Collected data:

== Segment start ==

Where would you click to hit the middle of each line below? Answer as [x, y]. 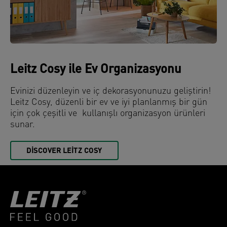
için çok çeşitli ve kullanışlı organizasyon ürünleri [108, 113]
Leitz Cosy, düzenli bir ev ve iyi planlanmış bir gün [109, 102]
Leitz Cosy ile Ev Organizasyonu [96, 70]
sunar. [23, 125]
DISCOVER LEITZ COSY [64, 151]
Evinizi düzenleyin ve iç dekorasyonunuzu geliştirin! [110, 91]

== Segment end ==

_Your goal_. Omit the pictures; print the records above exactly.

_Exercise result_.
Where would you click to hit the middle of each line below? Answer as [x, y]. 
için çok çeşitli ve kullanışlı organizasyon ürünleri [108, 113]
Leitz Cosy, düzenli bir ev ve iyi planlanmış bir gün [109, 102]
Leitz Cosy ile Ev Organizasyonu [96, 70]
sunar. [23, 125]
DISCOVER LEITZ COSY [64, 151]
Evinizi düzenleyin ve iç dekorasyonunuzu geliştirin! [110, 91]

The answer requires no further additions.